Yes, it rained again..

I stretched my hands out to feel the droplets of the rain. I'd love rain since young. When I'm naïve, when I believed in miracle and fate. Those micro meteors of H2O nvr fails to amazed me, as I love to cling onto my the window and watch those evaporated waters casted down upon the earth from the skies.

It'd been ages since I played in the rain, lying on the ground, or running out with my hands spreaded out as if accepting salvation.
6 7 years? Time do flies, they said we should never waste youth. I'm not sure whether did I, but ironically we were at our lowest point of intelligence. It's like giving a kid $10 and tell him/her not to waste it, and they would be ending up spending it on $10 of color candies and junks.
watching the rain rested upon the earth, I'd reckon life is a least a bit similar to the rain. How inevitable as how the end always 'is'. How time won't wait as the rain fell down from heavens. We're once like the evaporated waters, hugging each other in the clouds, earth seems so beautiful, but we're on the other hand too timid to take the plunge, the leap of faith. From the towering heights upon the skies.
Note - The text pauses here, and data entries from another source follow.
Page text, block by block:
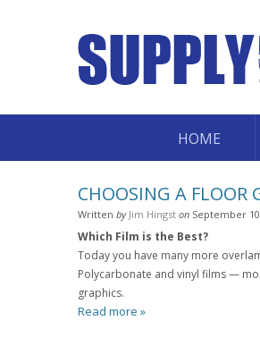
HOME
CHOOSING A FLOOR
Written by Jim Hingst on September
Which Film is the Best?
Today you have many more
Polycarbonate and vinyl films —
graphics.
Read more »

But with a little push, we went. Like a child who's learning cycling, we went with our parents guiding hand. that also would be our mentors in life. And there, we took the leap of faith..

Of course some will succeed, forgotten the hands of their guide had been let go off, gliding down the pavement, with smiles of their face. And there's always failures. Fallen, wounded, but would came out with a weak smile to mark the start of their plunge. As if in the war of romance, 'at least I'd tried'.
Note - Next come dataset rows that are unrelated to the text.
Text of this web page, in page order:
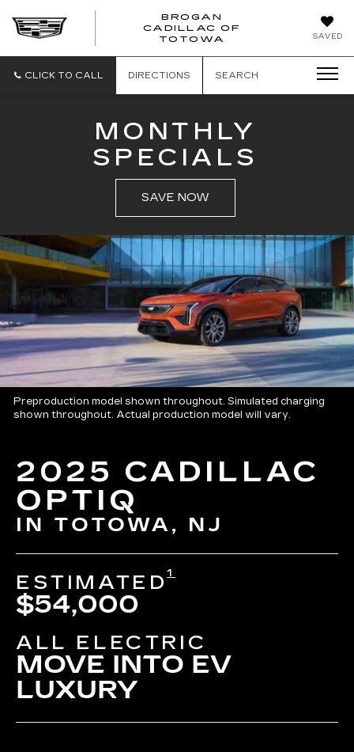
SAVED
BROGAN
CADILLAC OF
TOTOWA
BROGAN
TOTOWA
CLICK TO CALL DIRECTIONS SEARCH
MONTHLY
SPECIALS
SAVE NOW
Preproduction model shown throughout. Simulated charging
shown throughout. Actual production model will vary.
2025 CADILLAC
OPTIQ
IN TOTOWA, NJ
ESTIMATED1
$54,000
ALL ELECTRIC
MOVE INTO EV
LUXURY

Then we would be on this path of route that'd been generalized. The path of inevitability. We pursue knowledge, but do we pursue our dreams?

We'll then went onto the trail of work.
Yes, the trail of work. I'm serving my nation now.. A rite of passage for guys, It's a love hate feeling, i do like it somehow, as it's like the last guide after tertiary level, giving me some time to think and plot the path of my future.
Giving my weekdays and occasional weekends. Minus the green uniform, this life might be not much different in the future. Succumbing to work, sharing problems with someone whom we called a spouse. Given that we'd a life time to search for them, without any clues from god, we're just blindly feeling our way thru. Some got pricked, some found, but threw it back into the gigantic basket. Yet some others found what they want.
There we provide for our family, regardless of gender, we submit to work, with the likes of financial benefits we fueled our homes, cars and whatever else we wanted. If policeman and astronaut still cool? At times point of time, do we still remember our dreams?
Or so do we have time to pursue them in life?

Not many could enjoy the luxury of living their dreams. Living their life..
Like a rain drop, we then ended our tough journey, upon the earth. There we will returned back to the soil. What given by our parents, ancestors, we will thus return to where they will be..

Topic: Rain (incomplete)

***

Hugging onto the tiny waterproof mushroom, I hasten my pace as the rain slapped onto my umbrella. Yes, it's already midweek. It's wednesday~
But come again, what's there to look forward to when you'd got duty on saturday?

***

Clapping my hands together, I prayed. It's audit period now & I hope everything goes well.. Time flies as usual when I'm doing work and before I know it.. Fall out :3 and we're all rewarded by getting the first bus~ I'm not even really counting down the hours anymore. Even thou I do take occasional glances at my watch.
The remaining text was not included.